Jika Anda menambahkan biaya produksi berbagai komponen mekanis, biaya mobil akan langsung mencapai lebih dari seratus pound. Dengan mempertimbangkan produk-produk di bawah standar yang dibuang, biaya setiap mobil setidaknya akan mencapai 160 pound.
Jadi, apakah terlalu tinggi untuk menetapkan harga mobil dengan biaya 160 pound menjadi kurang dari 200 pound?
Jawabannya tidak juga.
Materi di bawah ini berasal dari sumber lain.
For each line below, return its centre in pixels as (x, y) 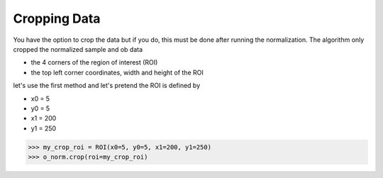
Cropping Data (57, 18)
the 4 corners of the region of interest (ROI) (94, 62)
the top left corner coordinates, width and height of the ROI (117, 72)
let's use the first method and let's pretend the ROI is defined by (107, 86)
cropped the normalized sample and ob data (78, 49)
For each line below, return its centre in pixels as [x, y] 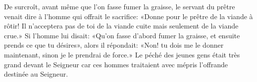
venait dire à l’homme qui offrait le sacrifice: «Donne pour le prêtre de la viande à [128, 16]
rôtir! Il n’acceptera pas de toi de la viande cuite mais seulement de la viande [121, 26]
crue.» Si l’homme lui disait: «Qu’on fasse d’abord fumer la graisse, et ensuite [122, 35]
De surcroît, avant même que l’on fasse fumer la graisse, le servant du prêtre [120, 6]
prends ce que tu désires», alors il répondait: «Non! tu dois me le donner [114, 45]
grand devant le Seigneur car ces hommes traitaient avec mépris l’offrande [116, 64]
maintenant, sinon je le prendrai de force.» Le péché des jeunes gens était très [122, 54]
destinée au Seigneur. [36, 74]
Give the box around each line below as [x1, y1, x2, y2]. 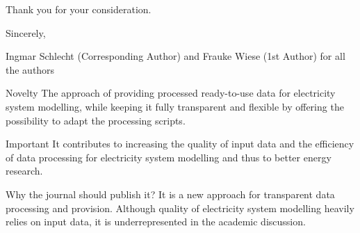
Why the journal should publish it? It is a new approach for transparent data [6, 186, 335, 201]
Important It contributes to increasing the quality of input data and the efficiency [6, 136, 354, 151]
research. [6, 163, 43, 178]
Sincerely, [6, 25, 46, 40]
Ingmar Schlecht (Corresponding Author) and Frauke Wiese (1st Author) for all [6, 49, 345, 63]
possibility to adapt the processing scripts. [6, 113, 186, 127]
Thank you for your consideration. [6, 2, 152, 16]
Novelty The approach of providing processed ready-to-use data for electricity [6, 86, 336, 100]

Menurut skala awal Benz, bahkan sebagai pabrik mobil terbesar di Jerman, produksi tahunannya hanya kurang dari dua ratus unit.
Bahkan jika setiap mobil dapat menghasilkan pendapatan tiga puluh pound, kedua ratus mobil ini hanya dapat menghasilkan pendapatan paling banyak 6.000 pound.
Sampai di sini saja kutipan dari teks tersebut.